Теперь у меня началась истерика. Я почувствовала, что плачу, но мне это было совсем неважно. Я со всей силы ударил Диму по ноге, как он сам меня когда-то учил. Он на секунду выпустил меня из рук, и я, воспользовавшись этим моментом, спустилась на площадь и побежала прямо в толпу.

У меня всё плыло перед глазами. Я не видела целой картины – только образы. Кровь на снеге, огонь, истоптанный грязными ботинками бело-красно-белый флаг, женский плачь, мужской резко оборвавшийся крик.

Я просто бежала, зная, что нужно всё исправить. Но я не знала, как именно я могу это сделать. Чёрт возьми, я вру. Да, я вам вру. Я знала, что ничего уже не исправить. Знала это ещё тогда, когда Марк сел в машину к брату. Но я всё равно здесь. Я всё равно надеюсь, что произойдёт чудо, и всё каким-нибудь образом прекратиться. Я надеюсь на это, хотя понимаю, что это невозможно.

Люди бежали мне навстречу. Но я упорно шла в другую сторону. Я шла навстречу тому, от чего он убегали. Это было глупо, знаю. Но я не могла трезво думать. Во мне бушевал ураган, все внутренности были словно в огне, я дрожала, но шла упорно вперёд, несмотря на то, что люди кричали бежать в другую сторону. Я хотела видеть, что происходит вокруг, но не могла потому, что слёзы застилали мне глаза.

Я плакала. Плакала от того, что не могу ничего сделать. Я плакала от безысходности, от осознания собственной никчёмности. Что-то взорвалось где-то сбоку. Наверное, коктейль Молотова. Может быть, наши люди ещё не сдались и пытаются хоть как-то держать оборону. Размечтавшиеся дураки! Неужели они не понимают, что всё проиграно?

Я думала так, но сама упорно шла вперёд, будто там что-то, что может всё исправить. Один раз какой-то мужчина с такой же ленточкой, как у меня, хотел развернуть меня в нужную сторону, но я ударила его так же, как до этого ударила Диму, и зашагала ещё быстрее навстречу злым собакам, которых выпустили на площадь власти. Сами они, наверное, сейчас чай пьют, смотрят репортаж о беспорядках на главной площади и смеются.

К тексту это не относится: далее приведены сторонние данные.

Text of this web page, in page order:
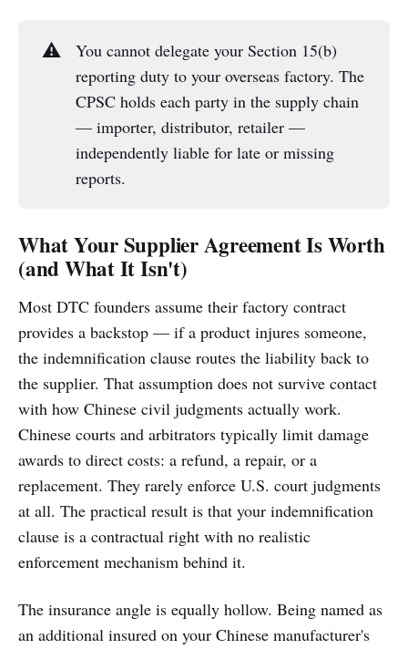
⚠️
You cannot delegate your Section 15(b)
reporting duty to your overseas factory. The
CPSC holds each party in the supply chain
— importer, distributor, retailer —
independently liable for late or missing
reports.
What Your Supplier Agreement Is Worth
(and What It Isn't)
Most DTC founders assume their factory contract
provides a backstop — if a product injures someone,
the indemnification clause routes the liability back to
the supplier. That assumption does not survive contact
with how Chinese civil judgments actually work.
Chinese courts and arbitrators typically limit damage
awards to direct costs: a refund, a repair, or a
replacement. They rarely enforce U.S. court judgments
at all. The practical result is that your indemnification
clause is a contractual right with no realistic
enforcement mechanism behind it.
The insurance angle is equally hollow. Being named as
an additional insured on your Chinese manufacturer's
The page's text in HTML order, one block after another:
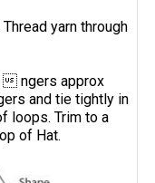
yarn through
ngers approx
and tie tightly in
loops. Trim to a
of Hat.
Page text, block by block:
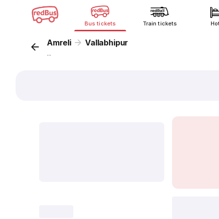
Bus tickets Train tickets
Amreli Vallabhipur
...
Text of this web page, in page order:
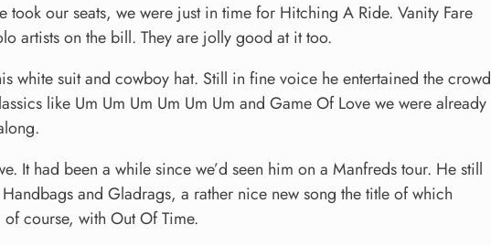
took our seats, we were just in time for Hitching A Ride. Vanity Fare
artists on the bill. They are jolly good at it too.
white suit and cowboy hat. Still in fine voice he entertained the crowd
like Um Um Um Um Um Um and Game Of Love we were already
It had been a while since we’d seen him on a Manfreds tour. He still
and Gladrags, a rather nice new song the title of which
course, with Out Of Time.
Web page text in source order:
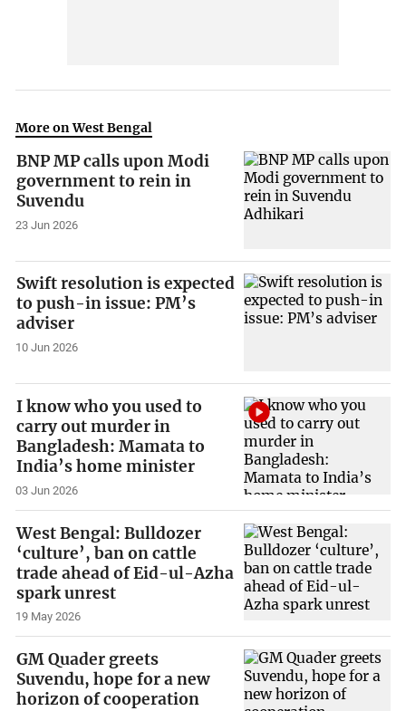
More on West Bengal
BNP MP calls upon Modi
government to rein in
Suvendu
23 Jun 2026
Swift resolution is expected
to push-in issue: PM’s
adviser
10 Jun 2026
I know who you used to
carry out murder in
Bangladesh: Mamata to
India’s home minister
03 Jun 2026
West Bengal: Bulldozer
‘culture’, ban on cattle
trade ahead of Eid-ul-Azha
spark unrest
19 May 2026
GM Quader greets
Suvendu, hope for a new
horizon of cooperation
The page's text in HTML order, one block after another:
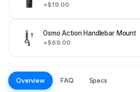
+$19.00
Osmo Action Handlebar Mount
+$69.00
Overview FAQ Specs
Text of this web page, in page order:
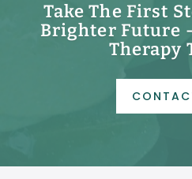
Take The First
Brighter Future
Therapy
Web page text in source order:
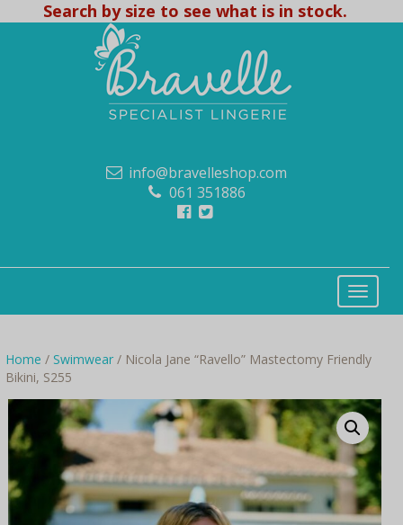
Search by size to see what is in stock.
info@bravelleshop.com
061 351886
Home / Swimwear / Nicola Jane “Ravello” Mastectomy Friendly
Bikini, S255
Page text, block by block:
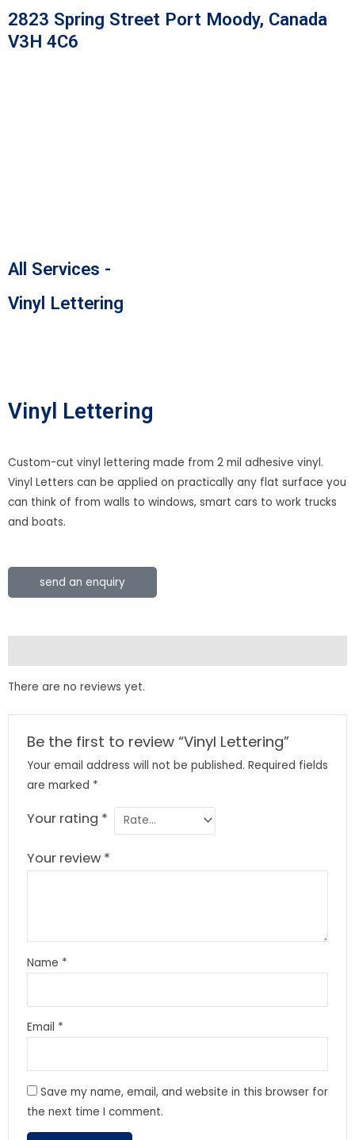
Skip
to
content
2823 Spring Street Port Moody, Canada
V3H 4C6
All Services -
Vinyl Lettering
Vinyl Lettering
Custom-cut vinyl lettering made from 2 mil adhesive vinyl.
Vinyl Letters can be applied on practically any flat surface you
can think of from walls to windows, smart cars to work trucks
and boats.
send an enquiry
There are no reviews yet.
Be the first to review “Vinyl Lettering”
Your email address will not be published. Required fields
are marked *
Your rating *
Your review *
Name *
Email *
Save my name, email, and website in this browser for
the next time I comment.
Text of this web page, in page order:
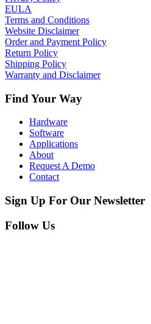
EULA
Terms and Conditions
Website Disclaimer
Order and Payment Policy
Return Policy
Shipping Policy
Warranty and Disclaimer
Find Your Way
Hardware
Software
Applications
About
Request A Demo
Contact
Sign Up For Our Newsletter
Follow Us
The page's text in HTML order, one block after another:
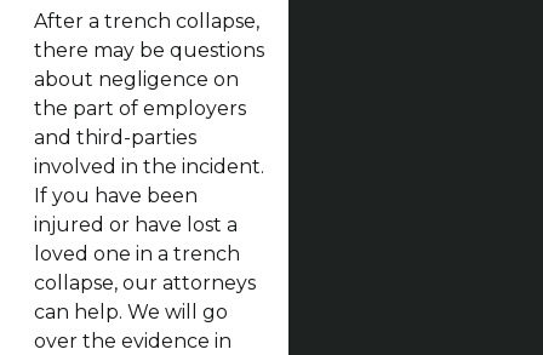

Во мне закипела обида, и я заревела с новой силой. А потом вдруг меня что-то сбило с ног. Я сразу не поняла, что случилось, и попыталась встать. Но только я поднялась с земли, как тяжёлый грязный ботинок ударил меня в живот, и я снова оказалась на земле. Было больно. Теперь я плакала от того, что мне больно.

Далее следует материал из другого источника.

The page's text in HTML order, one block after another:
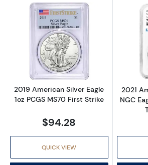
Read more about2019
2019 American Silver Eagle
1oz PCGS MS70 First Strike
$94.28
QUICK VIEW
2021
NGC
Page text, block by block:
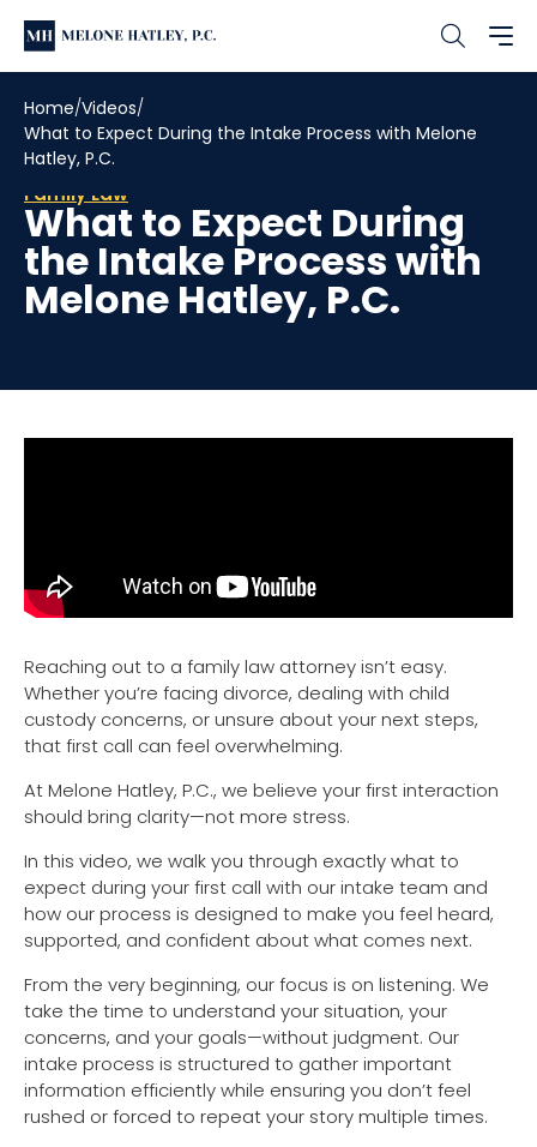
Home Videos
What to Expect During the Intake Process with Melone
Hatley, P.C.
Family Law
What to Expect During
the Intake Process with
Melone Hatley, P.C.
Reaching out to a family law attorney isn’t easy.
Whether you’re facing divorce, dealing with child
custody concerns, or unsure about your next steps,
that first call can feel overwhelming.
At Melone Hatley, P.C., we believe your first interaction
should bring clarity—not more stress.
In this video, we walk you through exactly what to
expect during your first call with our intake team and
how our process is designed to make you feel heard,
supported, and confident about what comes next.
From the very beginning, our focus is on listening. We
take the time to understand your situation, your
concerns, and your goals—without judgment. Our
intake process is structured to gather important
information efficiently while ensuring you don’t feel
rushed or forced to repeat your story multiple times.
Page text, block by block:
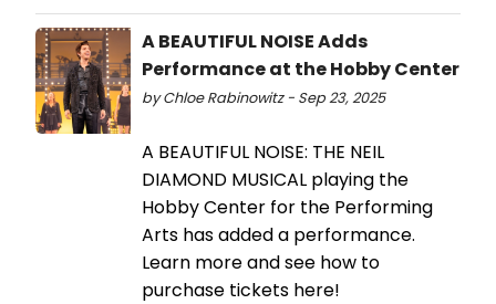
A BEAUTIFUL NOISE Adds
Performance at the Hobby Center
by Chloe Rabinowitz - Sep 23, 2025
A BEAUTIFUL NOISE: THE NEIL
DIAMOND MUSICAL playing the
Hobby Center for the Performing
Arts has added a performance.
Learn more and see how to
purchase tickets here!

Я попыталась снова встать, но на этот раз меня ударили по спине. Наверное, дубинкой. Я попыталась подняться ещё раз, но снова раздался удар. А за ним ещё один. И больше они не прекращались. Что-то хрустнуло, но мне было не сильно больно. Я в какой-то момент перестала чувствовать в боль. Я просто ждала, когда всё закончится. Мне даже больше не было страшно. Я только не понимала, почему не могу ничего рассмотреть. Потом вдруг сообразила: кровь застилает глаза. Но чья? Мне ведь не больно. Меня всего раз ударили по голове. Не может ведь это быть моя кровь.

Страшно мне стало только тогда, когда во рту появился металлический вкус. Эта кровь точно моя. Я закашляла кровью. Не могла дышать. Хотела набрать воздуха, но почему-то просто не могла этого сделать.

Я больше не чувствовала ударов. Голова странно закружилось, появилось безразличие ко всем вокруг, даже какая-то усталость. Я всё ещё хватала воздух ртом. Но это не помогало: я задыхалась.

А потом, словно произошла какая-то вспышка, и мне на секунду стало всё ясно. Я увидела ноги человека, который меня бил, почувствовала, как болит всё тело, и сразу же поняла, что несколько рёбер у меня точно сломано. Я не могу дышать. Может быть, осколком кости проткнуло лёгкое, я не знаю. Задыхаюсь. В глазах стало темно, хотя они и были открыты.

Я умираю. Но почему? За что? Я ведь просто хотела мир, в котором каждый мог бы быть счастливым.

========== Эпилог ==========

Небо было чистым, только над самым горизонтом растянулись облака похожие на горы. Солнце светило так ярко, что если поднять голову, больно зарежет в глазах. Были последние дни весны, а погода стояла такая, какой она обычно бывает где-то в середине лета. Всё жило: птицы весело пели, спрятавшись в свежей и зелёной листве, в высокой некошеной траве громко стрекотали кузнечики, редкие порывы ветра несли с собой запах диких цветов.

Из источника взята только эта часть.